Thanks a lot for your help.

    Posted: Tue Jul 06, 2010 10:27 pm
    by chulett
    You need to do this in a Parallel job, as you marked the job type, or a Server job based on the forum you posted in? For the former, I'll move the post, for the latter I'll... adjust... your job type appropriately.

    Posted: Tue Jul 06, 2010 10:32 pm
    by in_finity307
    I am sorry, this is for a parallel job. My mistake, i didn't see the forum name. I don't know how to move it to the parallel forum.

    Thanks if you could move it to the right forum.

    Posted: Tue Jul 06, 2010 10:38 pm
    by chulett
    No worries, you can't move a post... I, however, can. Welcome to the PX forum. :wink:

    Posted: Tue Jul 06, 2010 10:41 pm
    by in_finity307
    Okay. Thanks again :-)

    Could you please suggest a way to implement the above logic?

    Posted: Tue Jul 06, 2010 11:01 pm
    by chulett
    If I had one, I'd post it. However, it's been a long day and it's way past my bedtime, so I'll leave in the hands of folks in other timezones.

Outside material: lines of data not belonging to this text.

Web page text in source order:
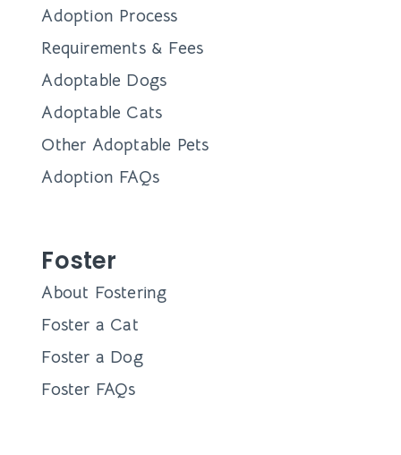
Adoption Process
Requirements & Fees
Adoptable Dogs
Adoptable Cats
Other Adoptable Pets
Adoption FAQs
Foster
About Fostering
Foster a Cat
Foster a Dog
Foster FAQs
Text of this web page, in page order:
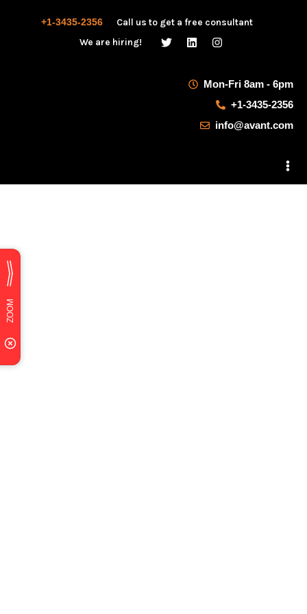
+1-3435-2356
Call us to get a free consultant
We are hiring!
Mon-Fri 8am - 6pm
+1-3435-2356
info@avant.com
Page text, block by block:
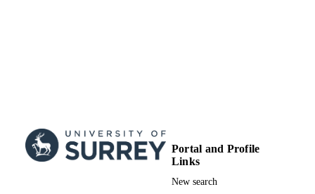
Portal and Profile
Links
New search
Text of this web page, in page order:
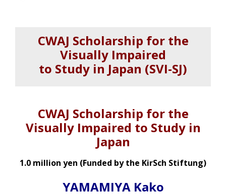
CWAJ Scholarship for the
Visually Impaired
to Study in Japan (SVI-SJ)
CWAJ Scholarship for the
Visually Impaired to Study in
Japan
1.0 million yen (Funded by the KirSch Stiftung)
YAMAMIYA Kako
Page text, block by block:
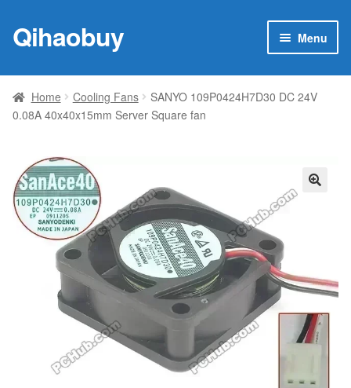
Skip
to
Skip
to
Qihaobuy Menu
Products
child
Brand
Featured
My account
Contact Us
Home Cooling Fans
SANYO 109P0424H7D30 DC 24V
0.08A 40x40x15mm Server Square fan
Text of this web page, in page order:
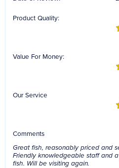
Product Quality:
Value For Money:
Our Service
Comments
Great fish, reasonably priced and
Friendly knowledgeable staff and
fish. Will be visiting again.
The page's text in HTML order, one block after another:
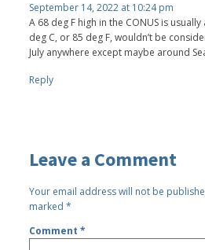
September 14, 2022 at 10:24 pm
A 68 deg F high in the CONUS is
deg C, or 85 deg F, wouldn’t be
July anywhere except maybe around
Reply
Leave a Comment
Your email address will not be
marked*
Comment*
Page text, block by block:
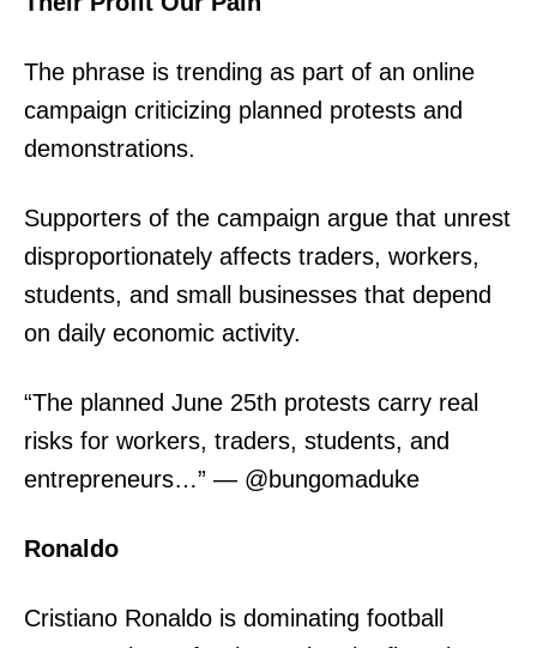
The phrase is trending as part of an online
campaign criticizing planned protests and
demonstrations.
Supporters of the campaign argue that unrest
disproportionately affects traders, workers,
students, and small businesses that depend
on daily economic activity.
“The planned June 25th protests carry real
risks for workers, traders, students, and
entrepreneurs…” — @bungomaduke
Ronaldo
Cristiano Ronaldo is dominating football
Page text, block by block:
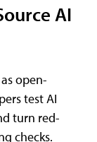
AI
open-
test AI
turn red-
checks.
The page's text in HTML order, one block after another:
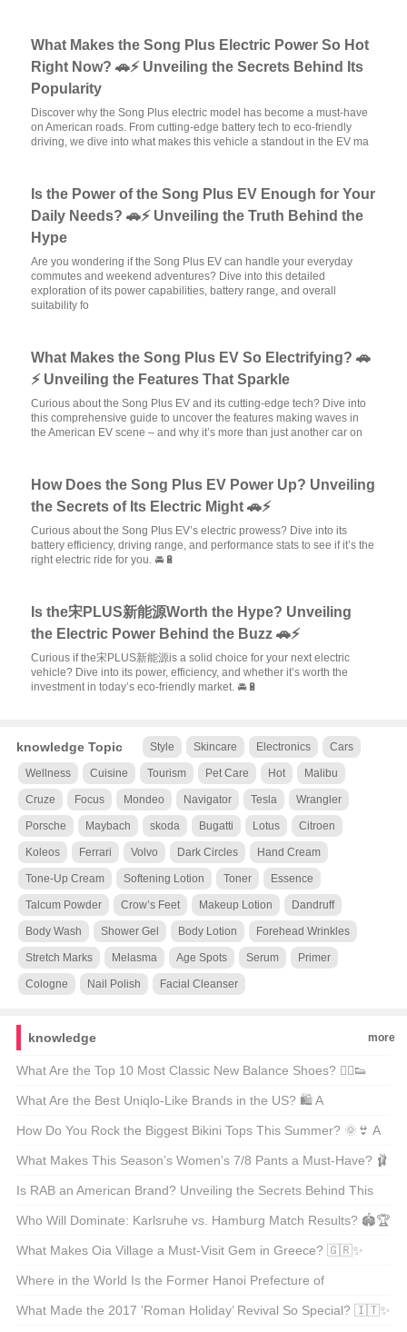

    Posted: Wed Jul 07, 2010 3:24 am
    by Sainath.Srinivasan
    Did you try something like

    Code: Select all

    SELECT yourData
    FROM yourDataTable, yourPatternTable
    WHERE yourData LIKE yourPattern

    Re: Pattern matching

    Posted: Thu Jul 08, 2010 12:32 am
    by MT
    in_finity307 wrote: Could you please suggest the best way to implement this logic in datastage? Are Routines, SQL Procedures or Unix scripting the best option or is there some other easy way?

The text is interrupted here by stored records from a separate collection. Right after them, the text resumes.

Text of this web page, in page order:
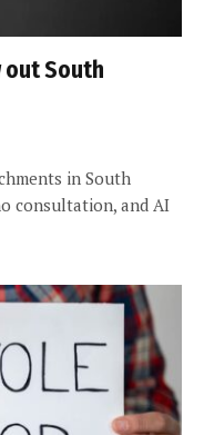
out South
in South
consultation, and AI
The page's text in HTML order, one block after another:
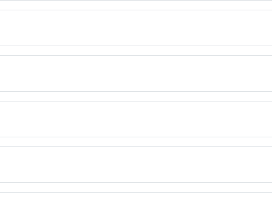
& Pro, Live API, and Veo 2
en/gemini-2-5-flash-pro-live-api-veo-2-gemini-
in Gemini and Whisk with Veo 2
blog/introducing-mobility-ai-advancing-urban-
news/introducing-the-anthropic-economic-advisory-
Compute Advantage
news/securing-america-s-compute-advantage-
updates/v7-alpha
AI for American Defense
thunderforge-ai-for-american-defense
& Introducing IDA
research/cogito-v1-preview
Model Runner
blog/introducing-docker-model-runner/
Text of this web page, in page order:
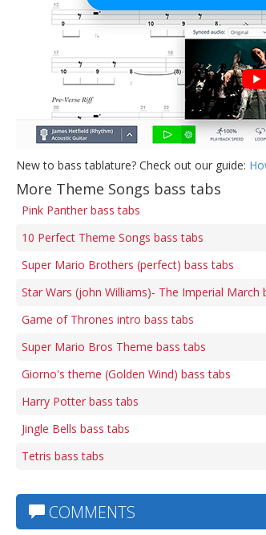
New to bass tablature? Check out our guide:
More Theme Songs bass tabs
Pink Panther bass tabs
10 Perfect Theme Songs bass tabs
Super Mario Brothers (perfect) bass tabs
Star Wars (john Williams)- The Imperial March
Game of Thrones intro bass tabs
Super Mario Bros Theme bass tabs
Giorno's theme (Golden Wind) bass tabs
Harry Potter bass tabs
Jingle Bells bass tabs
Tetris bass tabs
COMMENTS
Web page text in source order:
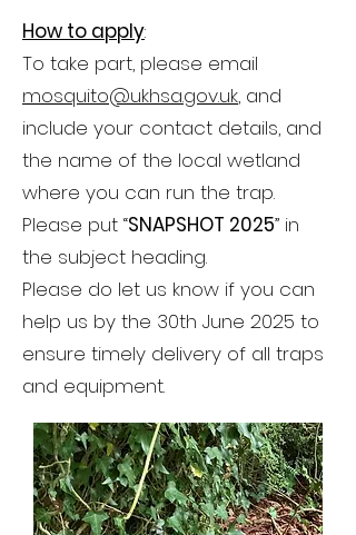
How to apply:
To take part, please email
mosquito@ukhsa.gov.uk, and
include your contact details, and
the name of the local wetland
where you can run the trap.
Please put “SNAPSHOT 2025” in
the subject heading.
Please do let us know if you can
help us by the 30th June 2025 to
ensure timely delivery of all traps
and equipment.
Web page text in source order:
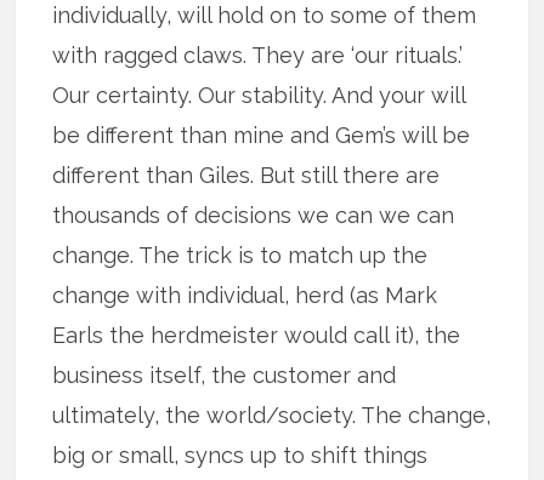
individually, will hold on to some of them
with ragged claws. They are ‘our rituals.’
Our certainty. Our stability. And your will
be different than mine and Gem’s will be
different than Giles. But still there are
thousands of decisions we can we can
change. The trick is to match up the
change with individual, herd (as Mark
Earls the herdmeister would call it), the
business itself, the customer and
ultimately, the world/society. The change,
big or small, syncs up to shift things
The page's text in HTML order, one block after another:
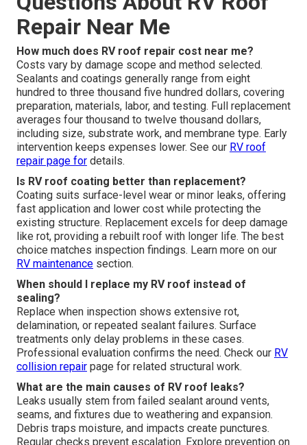
Repair Near Me
How much does RV roof repair cost near me?
Costs vary by damage scope and method selected.
Sealants and coatings generally range from eight
hundred to three thousand five hundred dollars, covering
preparation, materials, labor, and testing. Full replacement
averages four thousand to twelve thousand dollars,
including size, substrate work, and membrane type. Early
intervention keeps expenses lower. See our RV roof
repair page for details.
Is RV roof coating better than replacement?
Coating suits surface-level wear or minor leaks, offering
fast application and lower cost while protecting the
existing structure. Replacement excels for deep damage
like rot, providing a rebuilt roof with longer life. The best
choice matches inspection findings. Learn more on our
RV maintenance section.
When should I replace my RV roof instead of
sealing?
Replace when inspection shows extensive rot,
delamination, or repeated sealant failures. Surface
treatments only delay problems in these cases.
Professional evaluation confirms the need. Check our RV
collision repair page for related structural work.
What are the main causes of RV roof leaks?
Leaks usually stem from failed sealant around vents,
seams, and fixtures due to weathering and expansion.
Debris traps moisture, and impacts create punctures.
Regular checks prevent escalation. Explore prevention on

    Thanks a lot for your help.

      Hi,

      you are looking for an easy way - well this depends....

      I think it is important to split your problem into two:
      1. pattern mating
      2. output modification

      Doing both in one step is just complicating things.

      I think you are free to add some more columns to your pattern table -
      so the real pattern is ABC on position 4-6 for example.
      So you could even specify the exact substring statement there which you need to compare to the real pattern (i.e. "ABC").
      Also you could add the length of the string to filter on the length as first step - these things depend very much on the number of rows you are going to process and number of patterns....

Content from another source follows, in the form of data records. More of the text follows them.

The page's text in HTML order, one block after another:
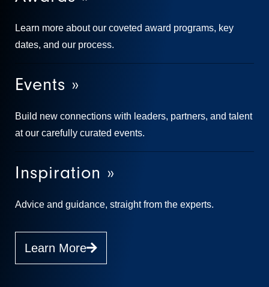
Learn more about our coveted award programs, key
dates, and our process.
Events »
Build new connections with leaders, partners, and talent
at our carefully curated events.
Inspiration »
Advice and guidance, straight from the experts.
Learn More
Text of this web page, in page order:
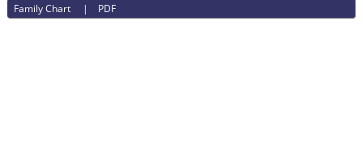
Family Chart | PDF
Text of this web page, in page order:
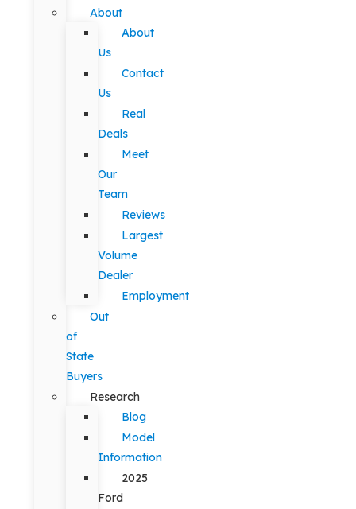
About
About
Us
Contact
Us
Real
Deals
Meet
Our
Team
Reviews
Largest
Volume
Dealer
Employment
Out
of
State
Buyers
Research
Blog
Model
Information
2025
Ford
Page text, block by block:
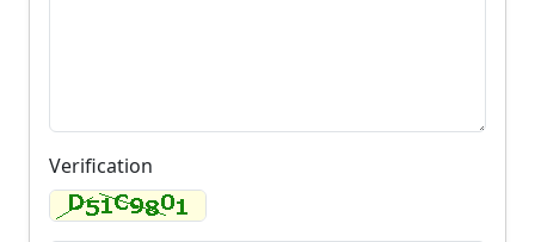
Verification

      For the output format only the "*" are interesting because they overwrite the other string. You could for example easliy do a substring of the real text and then just concatenate the "***" to it.
      The "_" are unimportant and should not be part of the logic in my eyes.

      I did not think of the exact details and what if more than one pattern matches etc. but I hope this might help you to find an impementation.

      Posted: Thu Jul 08, 2010 2:21 am
      by ray.wurlod
      Let's nail that last point before seeking a solution. Why does "A B C D E F" match "A B C * * *" and not match "A _ _ * * *"?

      Assuming there is a small number of patterns, I'd be using stage variables to determine the matches (one variable for each pattern with a six-way AND expression to test the individual elements in each case). Another set of stage variables could accomplish the substitutions.